Biomarkers in Predicting Response to Treatment in Patients With Newly Diagnosed Stage III or Stage IV Head and Neck Cancer Treated With Carboplatin, Paclitaxel, and Radiation Therapy

Head and Neck Cancer Clinical Trial

Official title:
Biomarkers of Survival in HNSCC

Clinical Trial Details — Status: Terminated

Administrative data
NCT number NCT00898430
Other study ID # VICC HN 0392
Secondary ID P30CA068485VU-VI
Status Terminated
Phase N/A
First received May 9, 2009
Last updated March 29, 2013
Start date November 2003
Est. completion date February 2011

Study information
Verified date March 2013
Source Vanderbilt-Ingram Cancer Center
Contact n/a
Is FDA regulated No
Health authority United States: Food and Drug Administration
Study type Observational

Clinical Trial Summary

RATIONALE: Studying samples of tumor tissue from patients with cancer in the laboratory may help doctors learn more about changes that occur in DNA and identify biomarkers related to cancer.

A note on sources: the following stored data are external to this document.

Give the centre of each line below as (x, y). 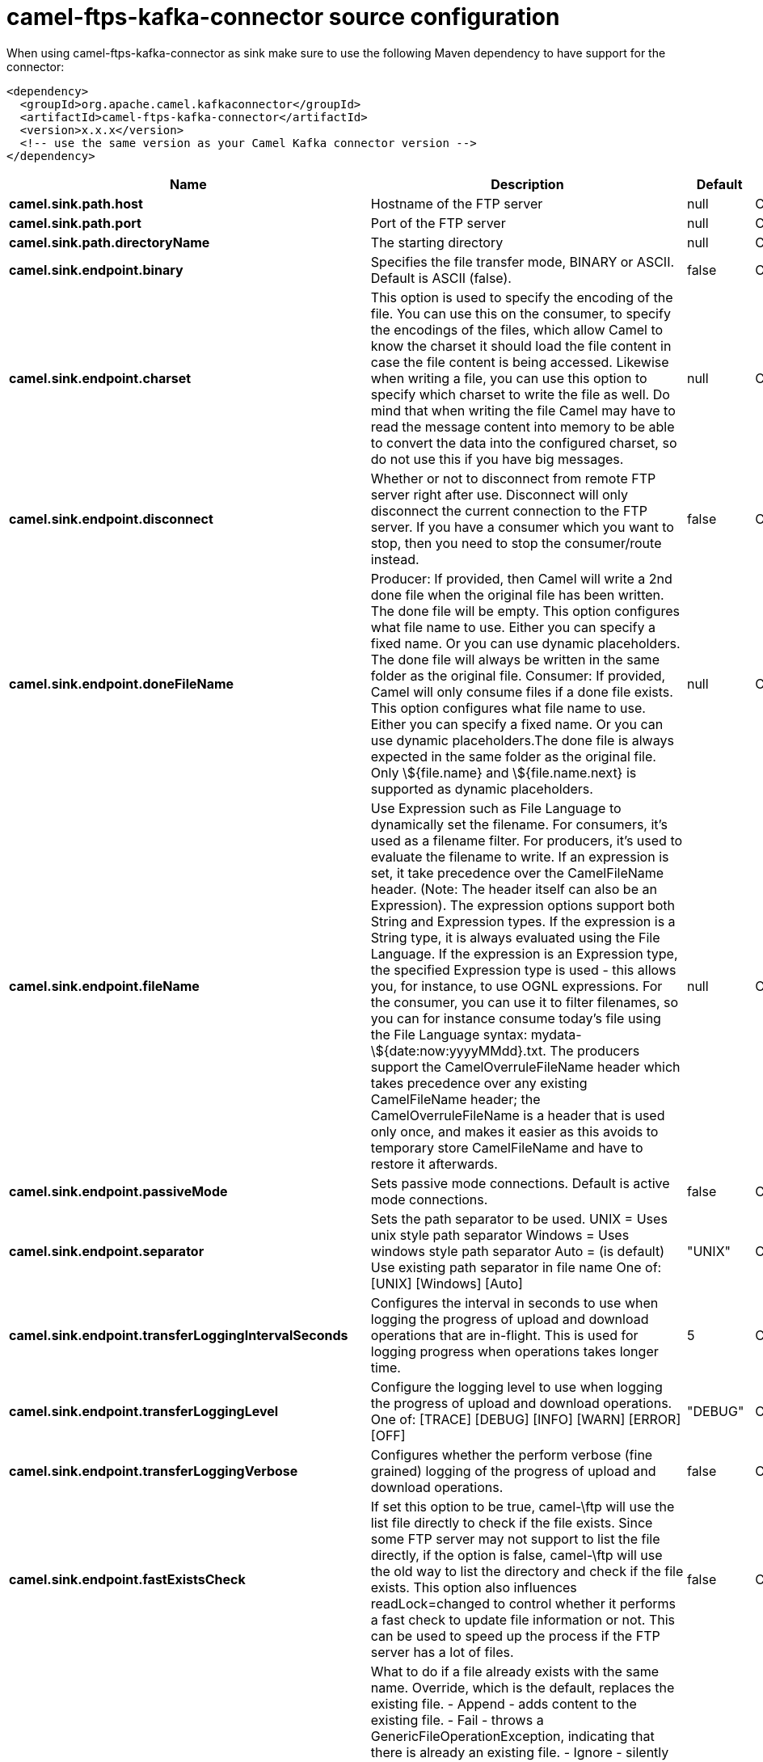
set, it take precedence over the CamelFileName (517, 873)
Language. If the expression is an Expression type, (524, 953)
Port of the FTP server (438, 223)
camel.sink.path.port (75, 223)
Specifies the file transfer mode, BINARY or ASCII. (523, 261)
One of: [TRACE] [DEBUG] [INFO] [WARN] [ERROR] (526, 1419)
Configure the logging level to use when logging (516, 1387)
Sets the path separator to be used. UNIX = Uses (519, 1218)
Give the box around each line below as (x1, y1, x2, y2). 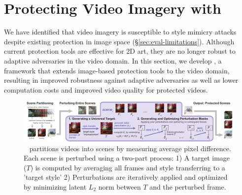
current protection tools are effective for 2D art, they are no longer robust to (4, 46, 236, 56)
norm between (98, 181, 141, 192)
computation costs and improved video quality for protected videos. (4, 84, 208, 95)
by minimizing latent (24, 181, 87, 192)
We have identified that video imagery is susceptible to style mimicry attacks (4, 27, 237, 37)
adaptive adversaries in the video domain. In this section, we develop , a (4, 55, 222, 65)
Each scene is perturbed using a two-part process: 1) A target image (24, 153, 230, 163)
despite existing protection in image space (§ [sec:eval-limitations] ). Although (4, 36, 235, 46)
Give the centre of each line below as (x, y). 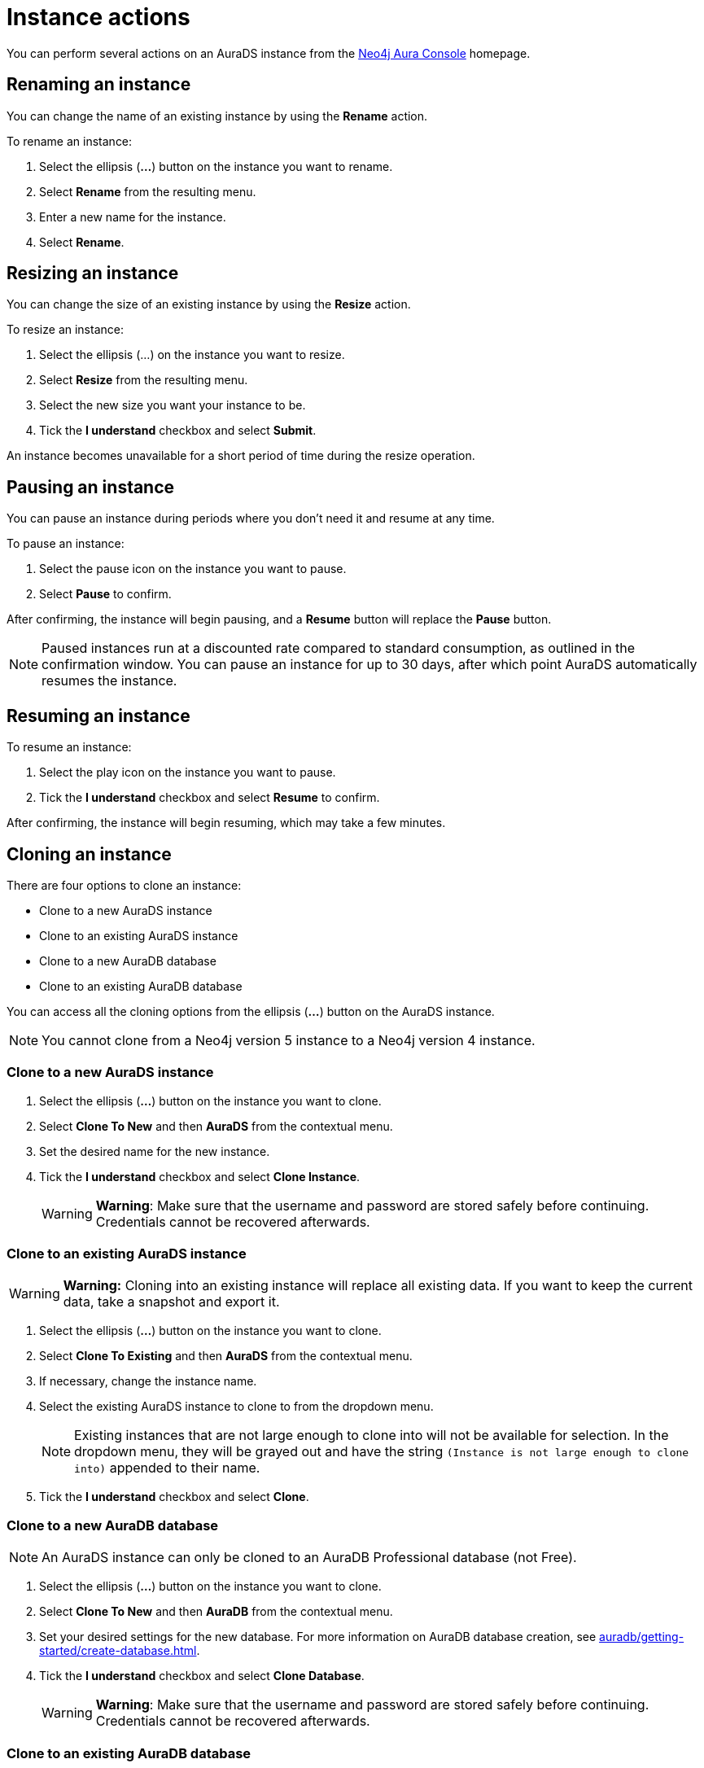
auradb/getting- (642, 1637)
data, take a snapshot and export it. (171, 1302)
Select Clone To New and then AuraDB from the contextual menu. (216, 1612)
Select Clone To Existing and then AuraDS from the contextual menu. (226, 1356)
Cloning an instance (89, 854)
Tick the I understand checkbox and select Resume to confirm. (210, 798)
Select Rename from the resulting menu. (148, 191)
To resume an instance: (69, 747)
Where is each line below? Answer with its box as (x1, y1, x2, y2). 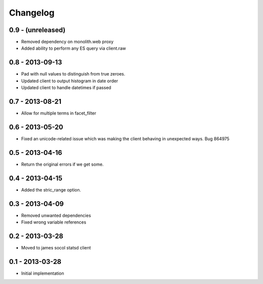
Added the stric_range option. (21, 187, 81, 192)
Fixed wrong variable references (21, 219, 86, 225)
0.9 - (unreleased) (9, 26, 66, 34)
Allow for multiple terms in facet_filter (21, 110, 96, 116)
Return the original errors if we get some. (21, 161, 104, 167)
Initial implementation (21, 270, 64, 276)
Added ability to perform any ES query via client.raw (21, 45, 126, 51)
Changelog (9, 7, 55, 18)
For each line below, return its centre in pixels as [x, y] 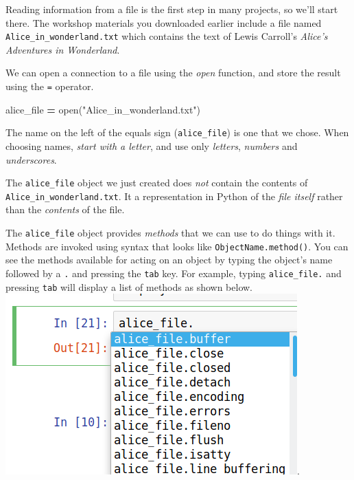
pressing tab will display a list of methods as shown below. [129, 286]
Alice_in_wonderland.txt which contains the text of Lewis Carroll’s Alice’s [167, 36]
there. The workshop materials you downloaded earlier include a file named [164, 22]
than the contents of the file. [65, 209]
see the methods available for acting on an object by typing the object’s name [169, 260]
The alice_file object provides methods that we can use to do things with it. [170, 233]
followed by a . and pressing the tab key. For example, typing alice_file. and [174, 273]
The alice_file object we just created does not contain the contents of [157, 183]

It may also help doctors predict how patients will respond to treatment.

PURPOSE: This research study is looking at biomarkers in predicting response to treatment in patients with newly diagnosed stage III or stage IV head and neck cancer treated with carboplatin, paclitaxel, and radiation therapy.

Description:

OBJECTIVES:

- Determine if gene expression patterns that correlate with treatment response and survival can be identified using DNA microarrays in patients with newly diagnosed head and neck squamous cell carcinoma (HNSCC) treated with carboplatin, paclitaxel, and radiotherapy.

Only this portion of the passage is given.